Good stuff, thank you for putting this together!

Please see below for some questions, comments, and confusion interspersed.

> Alan
>
> ------------------------------------------------------------------------
>
>
> PLAIN ACCESSES AND DATA RACES
> -----------------------------
>
> In the LKMM, memory accesses such as READ_ONCE(x), atomic_inc(&y),
> smp_load_acquire(&z), and so on are collectively referred to as
> "marked" accesses, because they are all annotated with special
> operations of one kind or another. Ordinary C-language memory
> accesses such as x or y = 0 are simply called "plain" accesses.
>
> Early versions of the LKMM had nothing to say about plain accesses.
> The C standard allows compilers to assume that the variables affected
> by plain accesses are not concurrently read or written by any other
> threads or CPUs. This leaves compilers free to implement all manner
> of transformations or optimizations of code containing plain accesses,
> making such code very difficult for a memory model to handle.
>
> Here is just one example of a possible pitfall:
>
> int a = 6;
> int *x = &a;
>
> P0()
> {
> int *r1;
> int r2 = 0;
>
> r1 = x;
> if (r1 != NULL)
> r2 = READ_ONCE(*r1);
> }
>
> P1()
> {
> WRITE_ONCE(x, NULL);
> }

I tried making a litmus test out of this:

------------------------------------------------------------------------
C plain-1

{
int a = 6;
int *x = &a;
}

P0(int **x)
{
int *r1;
int r2 = 0;

r1 = *x;
if (r1 != 0)
r2 = READ_ONCE(*r1);
}

P1(int **x)
{
WRITE_ONCE(*x, 0);
}

locations [a; x; r1]
exists ~r2=6 /\ ~r2=0
------------------------------------------------------------------------

However, r1 steadfastly refuses to have any value other than zero.

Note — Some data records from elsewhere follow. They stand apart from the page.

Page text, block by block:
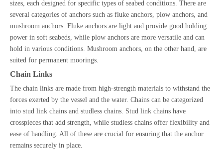
sizes, each designed for specific types of seabed conditions. There are
several categories of anchors such as fluke anchors, plow anchors, and
mushroom anchors. Fluke anchors are light and provide good holding
power in soft seabeds, while plow anchors are more versatile and can
hold in various conditions. Mushroom anchors, on the other hand, are
suited for permanent moorings.
Chain Links
The chain links are made from high-strength materials to withstand the
forces exerted by the vessel and the water. Chains can be categorized
into stud link chains and studless chains. Stud link chains have
crosspieces that add strength, while studless chains offer flexibility and
ease of handling. All of these are crucial for ensuring that the anchor
remains securely in place.
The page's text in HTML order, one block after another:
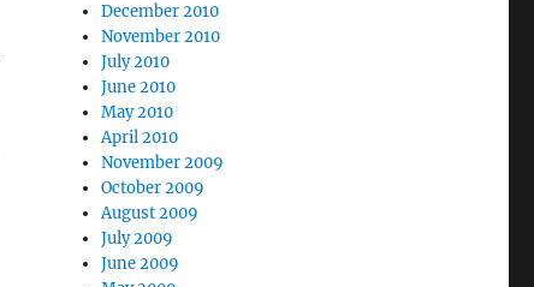
December 2010
November 2010
July 2010
June 2010
May 2010
April 2010
November 2009
October 2009
August 2009
July 2009
June 2009
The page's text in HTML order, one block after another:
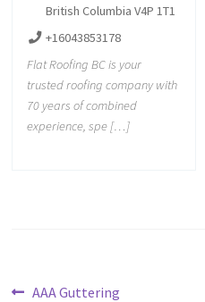
British Columbia V4P 1T1
+16043853178
Flat Roofing BC is your
trusted roofing company with
70 years of combined
experience, spe […]
AAA Guttering
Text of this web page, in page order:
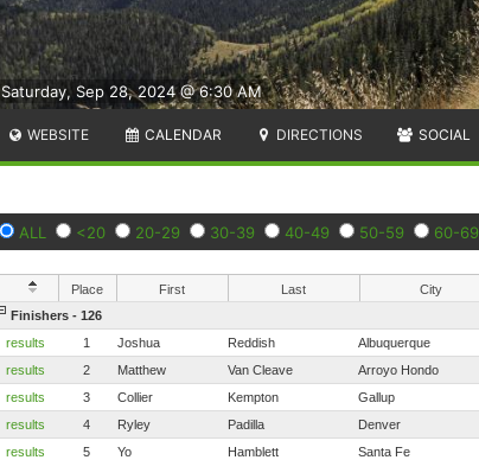
Saturday, Sep 28, 2024 @ 6:30 AM
WEBSITE CALENDAR DIRECTIONS SOCIAL
ALL <20 20-29 30-39 40-49 50-59 60-69
Place First Last City
Finishers - 126
results
1 Joshua Reddish Albuquerque
results
2 Matthew Van Cleave Arroyo Hondo
results
3 Collier Kempton Gallup
results
4 Ryley Padilla Denver
results
5 Yo Hamblett Santa Fe
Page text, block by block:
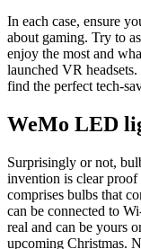
In each case, ensure
about gaming. Try to
enjoy the most and
launched VR
find the perfect tech-
WeMo LED
Surprisingly or not,
invention is clear
comprises bulbs that
can be connected to
real and can be yours
upcoming Christmas.
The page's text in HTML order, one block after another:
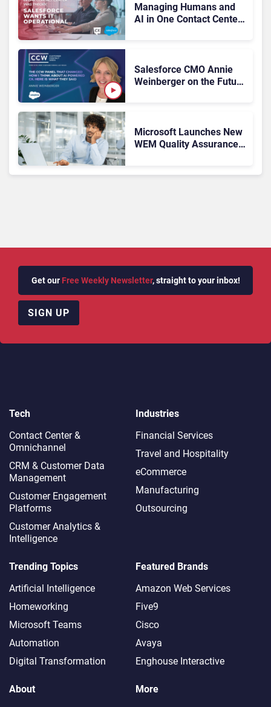
Managing Humans and
AI in One Contact Center
Salesforce CMO Annie
Weinberger on the Future
Microsoft Launches New
WEM Quality Assurance
Get our Free Weekly Newsletter, straight to your inbox!
SIGN UP
Tech
Contact Center &
Omnichannel​
CRM & Customer Data
Management
Customer Engagement
Platforms
Customer Analytics &
Intelligence
Industries
Financial Services
Travel and Hospitality
eCommerce
Manufacturing
Outsourcing
Trending Topics
Artificial Intelligence
Homeworking
Microsoft Teams
Automation
Digital Transformation
Featured Brands
Amazon Web Services
Five9
Cisco
Avaya
Enghouse Interactive
About
More
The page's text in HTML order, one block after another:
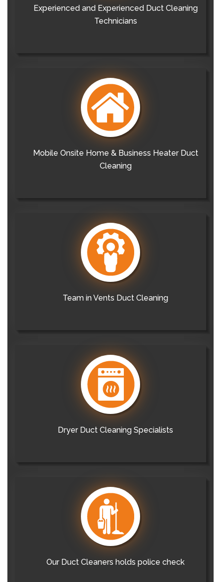
Experienced and Experienced Duct Cleaning
Technicians
Mobile Onsite Home & Business Heater Duct
Cleaning
Team in Vents Duct Cleaning
Dryer Duct Cleaning Specialists
Our Duct Cleaners holds police check
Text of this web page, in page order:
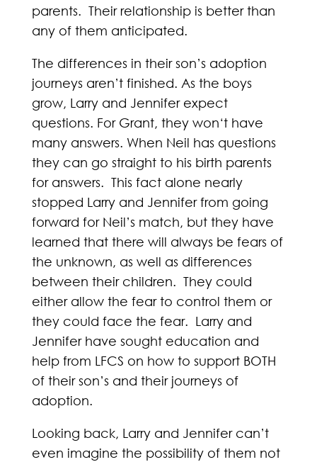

------------------------------------------------------------------------
$ herd7 -conf linux-kernel.cfg /tmp/argh
Test plain-1 Allowed
States 1
a=6; r1=0; r2=0; x=0;
No
Witnesses
Positive: 0 Negative: 2
Flag data-race
Condition exists (not (r2=6) /\ not (r2=0))
Observation plain-1 Never 0 2
Time plain-1 0.00
Hash=b0fdbd0f627fd65e0cd413bf87f6f4a4
------------------------------------------------------------------------

What am I doing wrong here? Outdated herd7 version?

$ herd7 -version
7.52+7(dev), Rev: c81f1ff06f30d5c28c34d893a29f5f8505334179

Hmmm... I might well be in an inconsistent herd7/ocaml state. If no
one sees anything obvious, I will try reinstalling from scratch, but
that will not likely happen in the next few days.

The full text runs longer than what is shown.